Two retired employees were participants in several of their employer's ERISA-covered plans, including pension plans, a life insurance plan, an income deferral plan, and a stock-option program. Both participants were citizens of, and worked in, foreign countries. Neither participant ever worked or resided in the United States. Thus, their employment income and benefits from their retirement plans were "foreign source" benefits that were not subject to U.S. taxes.
After the participants retired and began receiving benefits, amounts were withheld from their benefits for U.S. taxes. The participants, in a series of communications (including letters) with the employer and plan administrators both before and after the start of the receipt of benefits, explained their tax status and provided documentation. Despite this series of communications and the employer admitting to errors with their processes, amounts continued to be withheld from the participants' benefits. One of the participants filed a complaint with the employer's claims review unit, which denied his claim.
The participants filed a class-action suit under ERISA, with a number of counts that included a claim for benefits, allegations of breaches of fiduciary duties, a request for an injunction, and an allegation of a failure to furnish requested plan documents.
Code Secs. 7421 and 7422 and ERISA
The court noted that, although ERISA allows participants to bring suit under a number of statutes, where an issue has federal tax implications, the tax code, specifically Code Sec. 7421 and Code Sec. 7422, come into play. Code Sec. 7421 (Anti-Injunction Act) prohibits suits to restrain the assessment or collection of taxes, and Code Sec. 7422 forbids lawsuits before filing a claim for refund with the IRS. The court explained that "[t]hese sections have been interpreted to foreclose lawsuits against private parties who over-collect taxes on behalf of the federal government."
According to the court, although there is no room for exceptions under Code Sec. 7422, courts may impose an injunction concerning tax collection practices under Code Sec. 7421, but only if it is apparent that the U.S. cannot establish its claim to funds and if the taxpayer shows that collection would cause him irreparable harm. This narrow exception also applies to the Declaratory Judgment Act (28 U.S.C. Sec. 2201), which allows courts to issue declaratory judgments "except with respect to Federal taxes." The court further explained that earlier court cases have established that Code Sec. 7421 and Code Sec. 7422 control in ERISA cases.

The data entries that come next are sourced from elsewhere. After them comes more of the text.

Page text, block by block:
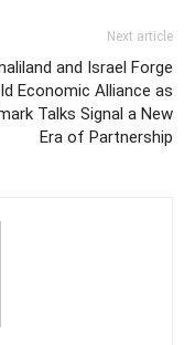
Next article
and Israel Forge
Economic Alliance as
Talks Signal a New
Era of Partnership
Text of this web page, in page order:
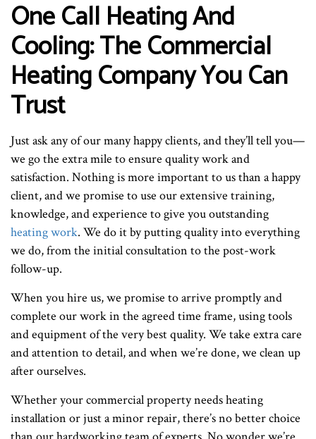
One Call Heating And
Cooling: The Commercial
Heating Company You Can
Trust
Just ask any of our many happy clients, and they’ll tell you—
we go the extra mile to ensure quality work and
satisfaction. Nothing is more important to us than a happy
client, and we promise to use our extensive training,
knowledge, and experience to give you outstanding
heating work. We do it by putting quality into everything
we do, from the initial consultation to the post-work
follow-up.
When you hire us, we promise to arrive promptly and
complete our work in the agreed time frame, using tools
and equipment of the very best quality. We take extra care
and attention to detail, and when we’re done, we clean up
after ourselves.
Whether your commercial property needs heating
installation or just a minor repair, there’s no better choice
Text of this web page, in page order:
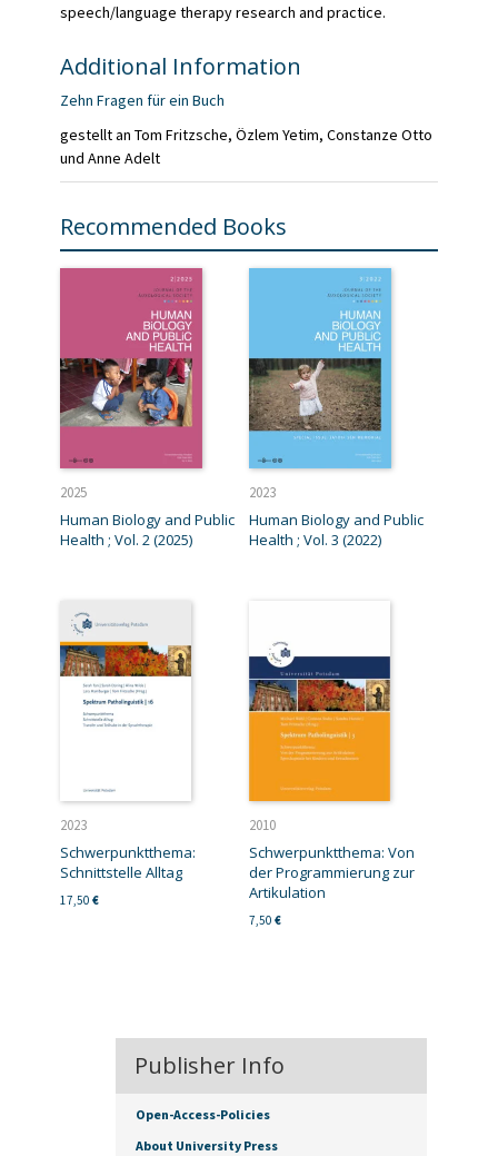
speech/language therapy research and practice.
Additional Information
Zehn Fragen für ein Buch
gestellt an Tom Fritzsche, Özlem Yetim, Constanze Otto
und Anne Adelt
Recommended Books
2025
Human Biology and Public
Health ; Vol. 2 (2025)
2023
Human Biology and Public
Health ; Vol. 3 (2022)
2023
Schwerpunktthema:
Schnittstelle Alltag
17,50 €
2010
Schwerpunktthema: Von
der Programmierung zur
Artikulation
7,50 €
Publisher Info
Open-Access-Policies
About University Press

All requested monetary damages were attempts to obtain tax refunds
The court determined that all of the monetary damages sought by the participants were attempts to obtain tax refunds from the employer, plan administrators, and other plan service providers, even though that was not literally stated in the participants' complaint. The court found that all of the participants' damages, missed benefits, expenses, and requested surcharges were tax refunds in disguise because they were all based on the employer, plan administrators, and other service providers improperly withholding taxes. Thus, because the court believed that Code Sec. 7422 provided an absolute prohibition from seeking tax refunds from private tax collectors and that there was no form of repleading that could evade Code Sec. 7422, to the extent the participants sought any monetary damages stemming from withholding of taxes, the participants' complaint was dismissed with prejudice.
In addition, because almost all of the participants' requested relief would be declaratory judgments or injunctions affecting the collection of taxes and would, thus, run afoul of Code Sec. 7421, the court dismissed, without prejudice, those portions of the participants' complaint. The court stated that the participants' complaint, viewed in the most favorable light, adequately alleges the first requirement of the Code Sec. 7421 injunction exception --that the U.S. cannot establish its claim to funds. However, the participants have not alleged irreparable harm. The court explained that it might be possible for the participants to replead in a way to meet the exception.